Celle des salariés qui en ont marre, à tort ou à raison là n'est pas le propos, de se faire plumer, fatiguer, arnaquer, exploiter par leur employeur.

Entendu causer dans le poste de radio un triste voyageur qui abandonne son idée de vacances en Estonie pour cause de grève d'une partie du personnel d'un aéroport. Pas content le monsieur qui se demandait à haute voix pourquoi c'était lui qui trinquait à cause d'un conflit dont il n'a pas la moindre possibilité d'influence. Ah ben oui, voilà une question qu'elle est pas bête !

Pourquoi donc emmerder le populo quand on n'est pas content au lieu d'aller s'expliquer avec la direction ? Parce que ça a marché pendant des lustres peut-être.

Le droit de grève conquis de haute lutte fut une avancée considérable, c'était enfin avoir un moyen de pression conséquent contre des employeurs qui refusaient d'entendre les revendications et qui devaient les satisfaire par le dialogue d'après blocage. Mieux encore, il fut interdit aux employeurs de fermer les lieux de travail si les salariés se mettaient en colère. Pas moyen d'échapper à la grogne pour le patron qui devait bien finir par discuter avec ses gars-zé-filles parce que, l'air de rien il perdait un max de pognon avec son usine-magasin-commerce-atelier au repos forcé. 

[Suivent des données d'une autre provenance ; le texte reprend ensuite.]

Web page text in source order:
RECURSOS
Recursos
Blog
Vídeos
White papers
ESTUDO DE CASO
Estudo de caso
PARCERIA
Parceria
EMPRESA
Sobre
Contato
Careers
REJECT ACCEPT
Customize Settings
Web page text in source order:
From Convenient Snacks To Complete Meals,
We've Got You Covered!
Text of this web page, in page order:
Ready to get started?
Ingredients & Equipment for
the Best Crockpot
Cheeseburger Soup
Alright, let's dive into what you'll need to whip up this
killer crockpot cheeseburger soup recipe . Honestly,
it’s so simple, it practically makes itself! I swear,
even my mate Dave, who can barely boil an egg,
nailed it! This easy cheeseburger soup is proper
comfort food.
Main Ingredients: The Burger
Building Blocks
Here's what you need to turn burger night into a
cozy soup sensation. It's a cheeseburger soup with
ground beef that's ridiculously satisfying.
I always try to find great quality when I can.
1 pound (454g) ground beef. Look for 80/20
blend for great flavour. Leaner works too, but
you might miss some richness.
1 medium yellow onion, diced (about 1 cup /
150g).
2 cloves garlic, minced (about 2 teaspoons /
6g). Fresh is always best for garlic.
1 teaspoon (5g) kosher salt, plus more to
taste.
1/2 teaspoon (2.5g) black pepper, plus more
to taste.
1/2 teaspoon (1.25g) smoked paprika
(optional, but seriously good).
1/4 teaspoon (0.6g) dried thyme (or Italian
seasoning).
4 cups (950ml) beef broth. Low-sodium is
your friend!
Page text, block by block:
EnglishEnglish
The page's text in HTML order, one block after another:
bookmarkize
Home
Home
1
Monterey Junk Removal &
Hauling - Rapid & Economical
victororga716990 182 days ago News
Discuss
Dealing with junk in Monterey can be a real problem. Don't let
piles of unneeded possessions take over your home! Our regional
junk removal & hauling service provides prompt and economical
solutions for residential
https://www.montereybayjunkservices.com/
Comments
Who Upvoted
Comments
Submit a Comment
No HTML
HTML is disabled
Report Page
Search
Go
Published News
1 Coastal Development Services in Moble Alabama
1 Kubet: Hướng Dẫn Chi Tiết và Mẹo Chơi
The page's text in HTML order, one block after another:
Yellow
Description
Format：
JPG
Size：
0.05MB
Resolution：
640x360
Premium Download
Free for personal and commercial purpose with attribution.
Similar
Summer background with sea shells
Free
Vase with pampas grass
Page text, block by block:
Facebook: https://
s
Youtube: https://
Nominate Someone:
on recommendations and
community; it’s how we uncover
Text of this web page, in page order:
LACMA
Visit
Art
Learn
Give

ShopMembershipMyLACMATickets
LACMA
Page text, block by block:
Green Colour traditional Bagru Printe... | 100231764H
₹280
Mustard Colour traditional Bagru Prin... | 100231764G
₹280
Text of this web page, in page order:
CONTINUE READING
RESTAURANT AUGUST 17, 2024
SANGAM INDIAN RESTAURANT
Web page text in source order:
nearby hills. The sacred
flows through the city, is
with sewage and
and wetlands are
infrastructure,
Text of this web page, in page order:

Mais voilà-t-il pas que le monde change, qu'un petit président explique doctement que quand il y a une grève en France personne ne s'en aperçoit. Effectivement personne d'important comme lui ne s'en aperçoit parce qu'il y a toujours un plan B si l'avion de ligne ou le train restent à ronfler au hangar, une limousine et un chauffeur, un jet privé, un hélico, une trottinette.... Pour la trottinette je suis pas sûre...

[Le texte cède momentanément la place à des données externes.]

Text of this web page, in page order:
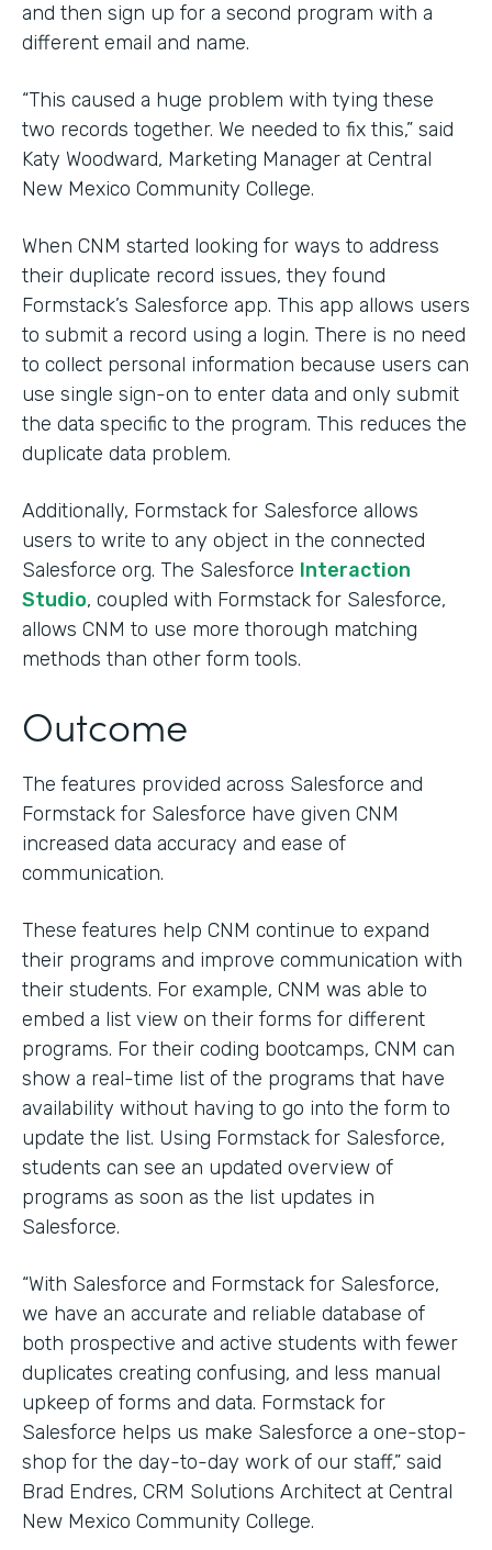
and then sign up for a second program with a
different email and name.
“This caused a huge problem with tying these
two records together. We needed to fix this,” said
Katy Woodward, Marketing Manager at Central
New Mexico Community College.
When CNM started looking for ways to address
their duplicate record issues, they found
Formstack’s Salesforce app. This app allows users
to submit a record using a login. There is no need
to collect personal information because users can
use single sign-on to enter data and only submit
the data specific to the program. This reduces the
duplicate data problem.
Additionally, Formstack for Salesforce allows
users to write to any object in the connected
Salesforce org. The Salesforce Interaction
Studio, coupled with Formstack for Salesforce,
allows CNM to use more thorough matching
methods than other form tools.
Outcome
The features provided across Salesforce and
Formstack for Salesforce have given CNM
increased data accuracy and ease of
communication.
These features help CNM continue to expand
their programs and improve communication with
their students. For example, CNM was able to
embed a list view on their forms for different
programs. For their coding bootcamps, CNM can
show a real-time list of the programs that have
availability without having to go into the form to
update the list. Using Formstack for Salesforce,
students can see an updated overview of
programs as soon as the list updates in
Salesforce.
“With Salesforce and Formstack for Salesforce,
we have an accurate and reliable database of
both prospective and active students with fewer
duplicates creating confusing, and less manual
upkeep of forms and data. Formstack for
Salesforce helps us make Salesforce a one-stop-
shop for the day-to-day work of our staff,” said
Brad Endres, CRM Solutions Architect at Central
New Mexico Community College.
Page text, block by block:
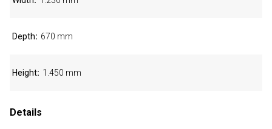
Depth 670 mm
Height 1.450 mm
Details
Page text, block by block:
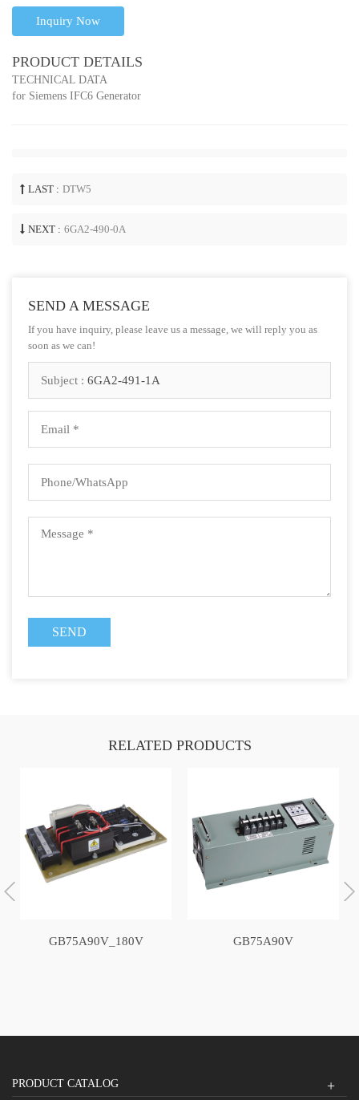
Inquiry Now
PRODUCT DETAILS
TECHNICAL DATA
for Siemens IFC6 Generator
LAST : DTW5
NEXT : 6GA2-490-0A
SEND A MESSAGE
If you have inquiry, please leave us a message, we will reply you as
soon as we can!
Subject : 6GA2-491-1A
RELATED PRODUCTS
GB75A90V_180V GB75A90V
PRODUCT CATALOG
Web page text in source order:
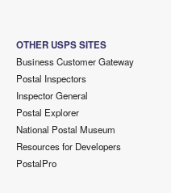
OTHER USPS SITES
Business Customer Gateway
Postal Inspectors
Inspector General
Postal Explorer
National Postal Museum
Resources for Developers
PostalPro
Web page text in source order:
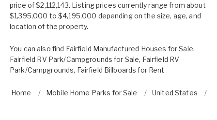
price of $2,112,143. Listing prices currently range from about
$1,395,000 to $4,195,000 depending on the size, age, and
location of the property.
You can also find Fairfield Manufactured Houses for Sale,
Fairfield RV Park/Campgrounds for Sale, Fairfield RV
Park/Campgrounds, Fairfield Billboards for Rent
Home Mobile Home Parks for Sale United States
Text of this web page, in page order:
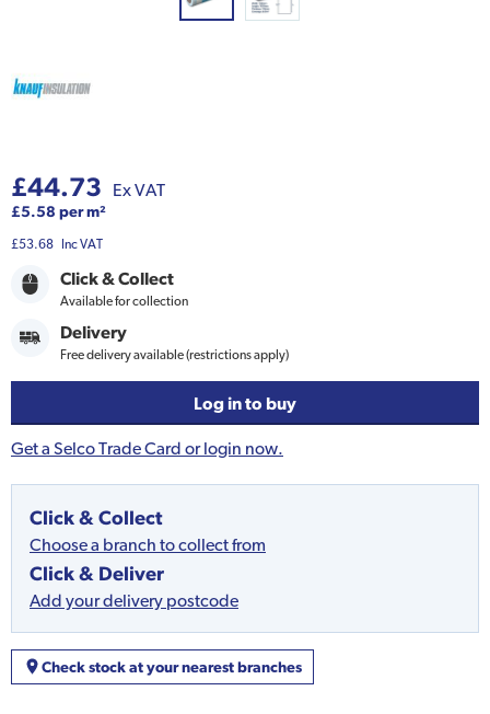
£44.73 Ex VAT
£5.58 per m²
£53.68 Inc VAT
Click & Collect
Available for collection
Delivery
Free delivery available (restrictions apply)
Log in to buy
Get a Selco Trade Card or login now.
Click & Collect
Choose a branch to collect from
Click & Deliver
Add your delivery postcode
Check stock at your nearest branches
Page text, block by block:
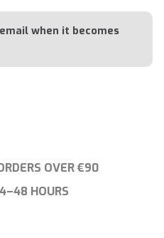
when it becomes
OVER €90
HOURS
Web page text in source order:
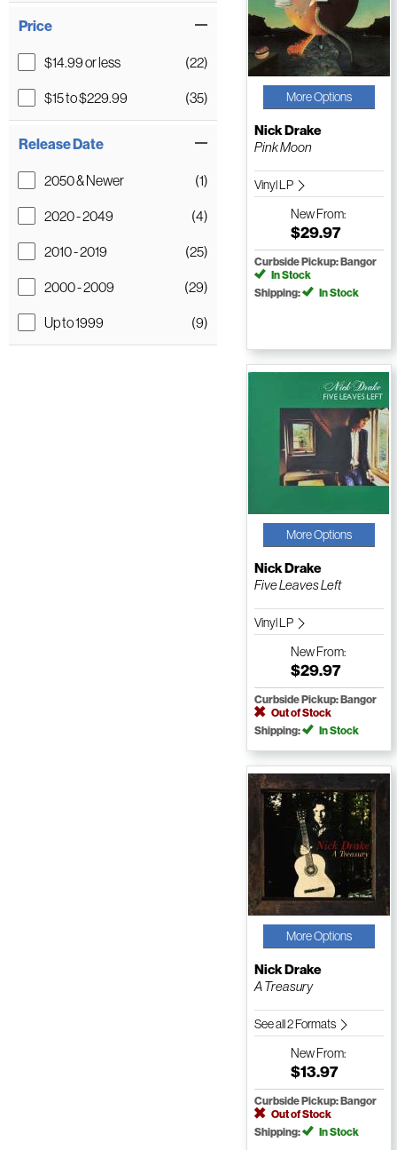
Price
$14.99 or less
(22)
$15 to $229.99
(35)
Release Date
2050 & Newer
(1)
2020 - 2049
(4)
2010 - 2019
(25)
2000 - 2009
(29)
Up to 1999
(9)
More Options
Nick Drake
Pink Moon
Vinyl LP
NewFrom:
$29.97
Curbside Pickup: Bangor
In Stock
Shipping:
In Stock
More Options
Nick Drake
Five Leaves Left
Vinyl LP
NewFrom:
$29.97
Curbside Pickup: Bangor
Out of Stock
Shipping:
In Stock
More Options
Nick Drake
A Treasury
See all 2 Formats
NewFrom:
$13.97
Curbside Pickup: Bangor
Out of Stock
Shipping:
In Stock
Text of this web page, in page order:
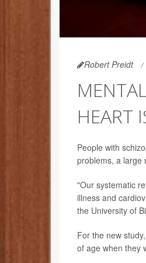
Robert Preidt
HEART
People with
problems, a large
"Our systematic
illness and
the University of
For the new
of age when they
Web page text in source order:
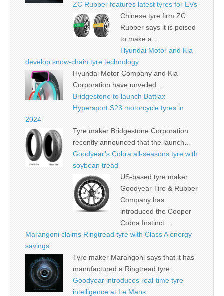
ZC Rubber features latest tyres for EVs
Chinese tyre firm ZC
Rubber says it is poised
to make a…
Hyundai Motor and Kia
develop snow-chain tyre technology
Hyundai Motor Company and Kia
Corporation have unveiled…
Bridgestone to launch Battlax
Hypersport S23 motorcycle tyres in
2024
Tyre maker Bridgestone Corporation
recently announced that the launch…
Goodyear’s Cobra all-seasons tyre with
soybean tread
US-based tyre maker
Goodyear Tire & Rubber
Company has
introduced the Cooper
Cobra Instinct…
Marangoni claims Ringtread tyre with Class A energy
savings
Tyre maker Marangoni says that it has
manufactured a Ringtread tyre…
Goodyear introduces real-time tyre
intelligence at Le Mans

La grève actuelle copiée sur les anciennes, les héroïques, ne gène plus que les gens ordinaires. Je râle, je suis pas content ben tiens, je fais grève, journée des bras croisés et toc... Et bien non, pas toc ! Une grève n'empêche plus l'économie de fonctionner, les actionnaires de gagner des sous avec de l'argent qui bosse pour eux, la finance ça fait pas grève, pas son genre et surtout pas le besoin !

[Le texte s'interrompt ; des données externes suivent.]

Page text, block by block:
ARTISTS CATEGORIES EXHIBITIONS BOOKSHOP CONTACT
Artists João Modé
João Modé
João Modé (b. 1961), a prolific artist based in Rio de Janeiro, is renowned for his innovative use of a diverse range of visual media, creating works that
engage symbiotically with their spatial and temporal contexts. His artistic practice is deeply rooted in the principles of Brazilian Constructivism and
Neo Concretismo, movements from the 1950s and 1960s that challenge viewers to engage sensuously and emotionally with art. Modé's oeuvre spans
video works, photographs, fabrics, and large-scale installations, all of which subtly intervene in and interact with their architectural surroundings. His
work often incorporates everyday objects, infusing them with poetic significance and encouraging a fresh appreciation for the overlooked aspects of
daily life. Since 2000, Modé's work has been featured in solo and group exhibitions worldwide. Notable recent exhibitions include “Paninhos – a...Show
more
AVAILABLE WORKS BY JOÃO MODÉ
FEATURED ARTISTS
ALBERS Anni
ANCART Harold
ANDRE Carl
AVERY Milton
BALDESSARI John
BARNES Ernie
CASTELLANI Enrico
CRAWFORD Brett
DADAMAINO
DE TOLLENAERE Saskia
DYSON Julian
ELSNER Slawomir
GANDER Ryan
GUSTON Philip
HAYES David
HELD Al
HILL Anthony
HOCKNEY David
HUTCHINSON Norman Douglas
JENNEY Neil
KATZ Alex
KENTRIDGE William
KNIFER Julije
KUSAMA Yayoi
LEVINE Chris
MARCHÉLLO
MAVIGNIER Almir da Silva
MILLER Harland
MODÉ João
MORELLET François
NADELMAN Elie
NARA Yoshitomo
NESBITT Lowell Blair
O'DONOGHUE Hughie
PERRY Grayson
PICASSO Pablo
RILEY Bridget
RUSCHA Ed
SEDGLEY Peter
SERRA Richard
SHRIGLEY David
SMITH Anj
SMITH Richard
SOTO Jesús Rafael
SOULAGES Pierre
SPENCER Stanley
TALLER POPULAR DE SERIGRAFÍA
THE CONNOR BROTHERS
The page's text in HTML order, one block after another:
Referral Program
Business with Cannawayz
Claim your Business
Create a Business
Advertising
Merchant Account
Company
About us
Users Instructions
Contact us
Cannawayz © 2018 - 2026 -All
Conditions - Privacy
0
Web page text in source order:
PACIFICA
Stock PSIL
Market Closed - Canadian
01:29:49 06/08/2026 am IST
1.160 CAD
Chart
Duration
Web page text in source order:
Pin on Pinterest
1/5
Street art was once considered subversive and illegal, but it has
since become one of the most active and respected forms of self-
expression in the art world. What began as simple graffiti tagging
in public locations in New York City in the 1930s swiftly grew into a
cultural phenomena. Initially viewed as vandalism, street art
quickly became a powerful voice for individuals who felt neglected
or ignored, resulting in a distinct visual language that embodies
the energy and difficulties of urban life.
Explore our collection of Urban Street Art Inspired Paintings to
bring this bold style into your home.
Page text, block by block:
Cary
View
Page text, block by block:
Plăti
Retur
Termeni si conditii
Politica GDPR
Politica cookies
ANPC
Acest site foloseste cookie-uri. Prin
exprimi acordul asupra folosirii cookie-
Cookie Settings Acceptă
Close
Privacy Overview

Même une bonne grosse grève bien nationale comme celles qui se sont succédé contre la réforme des retraites des fonctionnaires n'a rien fait bouger.

Alors quoi ?

Maintenant le droit de grève accordé à toutes et tous n'est réellement possible que pour les fonctionnaires ou les employés d'une grosse entreprise. Si l'entreprise est en cours de déménagement ailleurs dans un pays à main-d'œuvre moins onéreuse ou que le matériel a déménagé dans le sombre d'une nuit, ça s'est déjà vu ça, pas la peine de se geler à battre le pavé, c'est foutu.

Alors quoi ?

Les petites entreprises, pas plus le patron que ses salariés, les agriculteurs, les artisans peuvent bien faire grève, il n'y a qu'eux que ça va emmerder.

Alors quoi ?

Bah chais pô moi..... On se croise tous et toutes les bras du plus jeune au plus vieux pendant deux jours, deux petits jours seulement. On choisit un moment propice à la promenade, les gars de la météo donneront le top-départ. Et puis chacun sort de son coin avec un truc à becqueter dans son cabas et rejoint ses congénères pour manger, boire, discuter, rigoler, échanger des bouquins, des idées, des bêtises.

Plus personne pour faire fonctionner un engin de déplacement, plus personne pour mater les séries télé, plus personne pour défiler devant la caisse du super-marché, plus personne à aucun poste avec un minimum d'organisation pour les secours, les soins, les nécessiteux évidemment.

Ne resteraient que quelques zozos dans leurs fauteuils club à s'emmerder ferme parce que même les ordis de la finance seraient en croix faute de maintenance et d'électricité, ça ne pourrait plus cracher des bulles de cash. Pourraient même pas demander un triple pur malt sur glace à Firmin les pontes vu que celui-ci serait occuper à compter fleurette à la cuisinière qu'a fait des profiteroles au chocolat pour tout le quartier.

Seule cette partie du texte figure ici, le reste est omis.